6. Close and shake for 20 seconds.
7. Collect supernatant with a small pipette.
8. Insert test strip into the blue cap.
9. Read result after 10 minutes (Positive/Negative lines).

11. Interpretation of Results

The test result is POSITIVE if TWO colored lines appear: one in the control zone (C) and one in the test zone (T). The color intensity of the test line may vary but is not necessarily proportional to the concentration of sesame antigen.

The test result is NEGATIVE if only ONE colored line is clearly visible in the control zone (C).

If NO colored line appears in the control zone (C), the test is INVALID.

If the test is invalid, check for and repeat the test with another strip:

• Correct specimen handling
• Correct test procedure
• Expiration date
• Correct storage conditions

For further assistance, contact Hygiena at www.hygiena.com/support.

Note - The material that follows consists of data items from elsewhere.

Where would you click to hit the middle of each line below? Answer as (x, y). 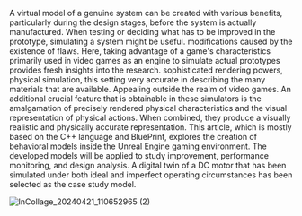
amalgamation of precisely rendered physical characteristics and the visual (148, 108)
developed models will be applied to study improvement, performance (139, 156)
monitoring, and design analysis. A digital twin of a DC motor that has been (148, 165)
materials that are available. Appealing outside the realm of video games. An (151, 89)
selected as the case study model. (73, 184)
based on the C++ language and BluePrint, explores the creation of (133, 137)
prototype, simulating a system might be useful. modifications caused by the (151, 41)
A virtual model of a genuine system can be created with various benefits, (146, 13)
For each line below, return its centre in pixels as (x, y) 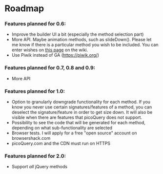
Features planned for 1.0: (35, 91)
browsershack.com (31, 138)
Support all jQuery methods (40, 167)
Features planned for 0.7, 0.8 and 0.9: (50, 68)
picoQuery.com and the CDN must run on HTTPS (61, 143)
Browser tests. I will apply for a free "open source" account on (74, 133)
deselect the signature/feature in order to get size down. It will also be (82, 112)
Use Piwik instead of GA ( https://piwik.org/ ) (55, 55)
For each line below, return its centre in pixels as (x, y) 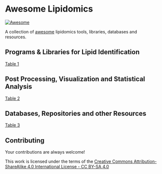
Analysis (19, 87)
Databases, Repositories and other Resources (76, 113)
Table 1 (12, 63)
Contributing (25, 140)
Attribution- (145, 161)
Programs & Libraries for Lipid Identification (72, 52)
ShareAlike (16, 167)
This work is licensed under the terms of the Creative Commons (69, 161)
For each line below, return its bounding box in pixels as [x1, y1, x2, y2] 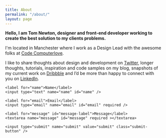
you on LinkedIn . [5, 75, 39, 82]
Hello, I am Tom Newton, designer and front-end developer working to [5, 30, 153, 36]
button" [5, 129, 21, 134]
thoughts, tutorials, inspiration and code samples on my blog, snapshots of [5, 65, 158, 71]
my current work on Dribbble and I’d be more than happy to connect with [5, 70, 155, 76]
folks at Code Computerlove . [5, 50, 64, 56]
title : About [5, 7, 32, 12]
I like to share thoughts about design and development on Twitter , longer [5, 60, 154, 66]
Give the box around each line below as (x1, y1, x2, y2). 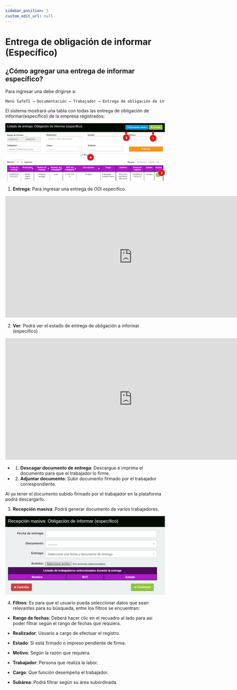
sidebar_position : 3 (5, 8, 49, 13)
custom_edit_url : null (5, 13, 53, 19)
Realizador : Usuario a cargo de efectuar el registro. (12, 630, 121, 636)
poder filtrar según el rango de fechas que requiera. (12, 621, 122, 627)
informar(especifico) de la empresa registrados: (5, 113, 105, 119)
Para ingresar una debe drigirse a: (5, 88, 76, 94)
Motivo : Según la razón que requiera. (12, 650, 91, 656)
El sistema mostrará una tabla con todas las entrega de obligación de (5, 108, 149, 114)

IMPORTANT NOTE! AlerTox Sticks is a qualitative test for screening samples for internal quality control. It cannot replace laboratory analysis for quantification.

12. Validation

AlerTox Sticks Sesame has been validated for the following matrices:

Matrices should be validated before use. For additional information about matrix validation, contact Hygiena at www.hygiena.com/support.

13. Disclaimer

Field of use: Use the Hygiena product for research and development, quality assurance, and quality control under the supervision of technically qualified persons. Information generated is for use with the user's regular quality assurance program and should not be the sole basis for assessing product safety for release to consumers. Data must not be used for human diagnostic or treatment purposes. Read the Limitation of Warranty and Liability (available in Hygiena General Terms and Conditions at www.hygiena.com/terms-and-conditions) before use.

Products are made from high-quality raw materials. No warranty is made regarding suitability other than to measure target antigen content when used exactly per instructions, except regarding material quality.

Use of the kit for any other purpose is outside its intended use. For unvalidated matrices, Hygiena cannot guarantee fitness for purpose or accuracy of results. Users choosing to use the product on unvalidated matrices should perform their own fit-for-use testing. Hygiena's liability for damages is limited to the replacement value of the kit.

For additional information or assistance with matrix validation, contact Hygiena at www.hygiena.com/support. Hygiena Terms and Conditions apply and can be found at: www.hygiena.com/terms-and-conditions.

14. Contact Information

For more information, visit www.hygiena.com/contact. For technical support, visit www.hygiena.com/support.

15. Change Index

• INS3031 REVA, October 2021: The initial protocol.
• INS-KIT3096-001-REVA, July 2025: Updated the LOD and ROD information. Standardized branding, wording, some graphic workflows, and document ID number.